The nature of the whole exercise has much in common with detection processes used in certain types of criminal investigation; in fact media phrases such as time detectives are deliberately used to apply a known market interest in crime and crime solution to things of a historical and archaeological nature. The word clue is often used in the same way, not for popularizing how archaeologists work, but for placing archaeological method in a context that people can understand. A book explaining archaeology to children even has the title How to be a Detective (Turner, 1991).
Reconstructing the past takes time, and disseminating the results in a way which is informative, interesting and uses the basic evidence in a way which is comprehensible takes skill. Archaeologists have spent almost as much time debating how to do it as in doing it (see Hills, 1993; Parker Pearson, 1993). But as a result archaeological literature has become more popularized and less stuffy, museums have shed their musty Victorian images, and exhibitions and reconstructions have become more sympathetic to the expectations of a public accustomed to theme parks, videos and visitor centres. Whether the perception the public is given is the correct one continues to be argued in archaeological circles.
Buried remains, by their very nature of being hidden and unknown, also tend to generate a contrasting aura of public interest, no less curious, but less scientific in approach and differing in objectives from those of the archaeologist. To many people, things derived from the ground possess a strange aura of the past, of unknown times, peoples and beliefs a perception fed by mass media which have long identified a huge popular market with an appetite for the unknown, the glamorous and the valuable. The same media have also generated images of the archaeologist as an individual, variously as the bearded, bumbling professor, the romantic figure, or the adventurer personified by Indiana Jones. There may be elements of truth in each, but the caricature is (sadly) unreal as much as the obsession with objects is wholly contrived.

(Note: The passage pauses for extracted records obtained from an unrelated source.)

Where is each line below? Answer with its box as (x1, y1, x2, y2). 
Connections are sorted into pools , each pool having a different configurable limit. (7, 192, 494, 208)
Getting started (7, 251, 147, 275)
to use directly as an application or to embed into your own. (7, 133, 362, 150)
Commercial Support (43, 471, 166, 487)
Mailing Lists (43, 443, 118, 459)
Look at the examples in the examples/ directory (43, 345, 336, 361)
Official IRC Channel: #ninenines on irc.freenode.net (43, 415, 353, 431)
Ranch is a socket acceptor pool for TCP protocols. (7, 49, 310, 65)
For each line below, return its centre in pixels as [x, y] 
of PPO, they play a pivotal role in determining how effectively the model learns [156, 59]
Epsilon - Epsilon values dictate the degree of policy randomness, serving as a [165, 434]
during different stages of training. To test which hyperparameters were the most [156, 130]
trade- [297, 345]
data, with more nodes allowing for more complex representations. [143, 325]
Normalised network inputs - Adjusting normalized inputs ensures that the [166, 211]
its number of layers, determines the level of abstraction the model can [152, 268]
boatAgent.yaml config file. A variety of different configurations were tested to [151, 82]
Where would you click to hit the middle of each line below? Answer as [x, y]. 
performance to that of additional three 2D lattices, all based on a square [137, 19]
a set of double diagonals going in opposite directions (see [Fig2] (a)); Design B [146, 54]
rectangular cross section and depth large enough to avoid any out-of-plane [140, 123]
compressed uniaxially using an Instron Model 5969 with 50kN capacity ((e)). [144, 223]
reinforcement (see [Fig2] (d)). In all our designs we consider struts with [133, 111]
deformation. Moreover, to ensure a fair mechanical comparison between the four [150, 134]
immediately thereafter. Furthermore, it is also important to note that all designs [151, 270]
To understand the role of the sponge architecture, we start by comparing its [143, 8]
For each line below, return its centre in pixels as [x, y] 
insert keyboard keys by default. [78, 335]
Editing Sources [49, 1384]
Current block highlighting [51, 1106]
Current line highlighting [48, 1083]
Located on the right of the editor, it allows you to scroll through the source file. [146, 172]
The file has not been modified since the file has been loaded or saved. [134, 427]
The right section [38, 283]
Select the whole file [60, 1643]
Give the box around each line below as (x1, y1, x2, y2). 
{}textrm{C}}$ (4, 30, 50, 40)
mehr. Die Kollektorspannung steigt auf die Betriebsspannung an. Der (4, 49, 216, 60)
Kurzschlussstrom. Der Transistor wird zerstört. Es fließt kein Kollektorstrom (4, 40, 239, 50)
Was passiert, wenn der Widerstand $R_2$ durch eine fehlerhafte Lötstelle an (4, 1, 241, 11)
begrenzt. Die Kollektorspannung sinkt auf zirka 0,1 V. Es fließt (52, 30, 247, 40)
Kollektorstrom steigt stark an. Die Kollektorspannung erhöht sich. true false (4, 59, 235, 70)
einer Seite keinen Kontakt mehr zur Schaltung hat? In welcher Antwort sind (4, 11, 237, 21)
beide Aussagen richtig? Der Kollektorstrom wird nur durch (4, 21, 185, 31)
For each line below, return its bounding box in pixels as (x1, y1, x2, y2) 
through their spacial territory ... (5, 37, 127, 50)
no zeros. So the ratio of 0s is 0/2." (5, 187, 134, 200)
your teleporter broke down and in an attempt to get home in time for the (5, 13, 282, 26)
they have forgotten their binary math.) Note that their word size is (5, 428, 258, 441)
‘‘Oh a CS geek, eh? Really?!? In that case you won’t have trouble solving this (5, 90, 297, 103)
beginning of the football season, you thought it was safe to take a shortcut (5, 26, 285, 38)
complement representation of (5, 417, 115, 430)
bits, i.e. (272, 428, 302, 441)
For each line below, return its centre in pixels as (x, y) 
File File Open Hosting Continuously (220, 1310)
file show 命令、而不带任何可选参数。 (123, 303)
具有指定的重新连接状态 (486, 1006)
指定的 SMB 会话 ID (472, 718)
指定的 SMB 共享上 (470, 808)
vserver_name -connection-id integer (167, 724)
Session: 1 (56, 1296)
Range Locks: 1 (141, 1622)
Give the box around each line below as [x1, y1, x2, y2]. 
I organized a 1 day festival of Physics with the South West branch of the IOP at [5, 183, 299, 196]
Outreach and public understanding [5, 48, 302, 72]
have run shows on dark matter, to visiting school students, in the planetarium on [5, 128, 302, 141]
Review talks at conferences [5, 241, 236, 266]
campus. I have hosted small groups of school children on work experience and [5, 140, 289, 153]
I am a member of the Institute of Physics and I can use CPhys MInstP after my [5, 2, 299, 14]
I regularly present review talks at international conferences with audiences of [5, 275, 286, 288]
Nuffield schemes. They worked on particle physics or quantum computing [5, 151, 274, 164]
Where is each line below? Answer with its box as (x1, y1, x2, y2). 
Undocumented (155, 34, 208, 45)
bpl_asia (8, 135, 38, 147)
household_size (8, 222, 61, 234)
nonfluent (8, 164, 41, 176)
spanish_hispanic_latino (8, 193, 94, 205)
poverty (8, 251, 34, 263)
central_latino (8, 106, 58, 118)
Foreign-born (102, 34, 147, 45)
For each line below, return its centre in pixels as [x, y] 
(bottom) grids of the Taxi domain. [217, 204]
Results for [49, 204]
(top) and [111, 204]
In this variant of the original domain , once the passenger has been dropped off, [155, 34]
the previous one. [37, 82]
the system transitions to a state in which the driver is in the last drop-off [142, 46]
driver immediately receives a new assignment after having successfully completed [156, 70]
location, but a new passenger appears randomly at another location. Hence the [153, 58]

In these perceptions buried objects are seen as somehow containing an element of mystery because the circumstances which caused them to be made, used and ultimately deposited in the ground are, and will continue to be, unknown. It suits human nature within a predictable, science-based society that this uncertainty should persist. Unfortunately, it is a further irony that the very nature of archaeological work is to understand and to explain; and hence this stands in direct conflict with what many people believe archaeology to be about.
It is also ironic that during the last 30 years, and particularly in the last decade, the way in which archaeology has broadened as a discipline and developed as a field science is remarkable (Hunter and Ralston, 1993). The result is that the perceived gap between what archaeologists actually do and what it is thought they do seems to become increasingly wide. While in the late 1950s and early 1960s archaeology was very much a seasonal activity carried out on a purely research basis by a relatively small number of academics, it rapidly expanded in response to a threat posed by modern development, particularly in ancient towns. By the 1980s, archaeological units and groups had become established in most parts of the country, nearly every county possessed an archaeologist within its planning department, and the discipline achieved a level of professional acceptance within the allied construction and planning professions. This has since been extended to the tourist and leisure industry and, most recently, into private practice as the by-product of new guidelines stemming from central planning directives (DOE, 1990). Somewhere in the order of over two thousand archaeologists now work in Britain, mostly within the planning and development arenas. There are a number of professional networks, for example based on museum, district, or county associations; there is also a professional institute (The Institute of Field Archaeologists) which, among other things, advises on working practices.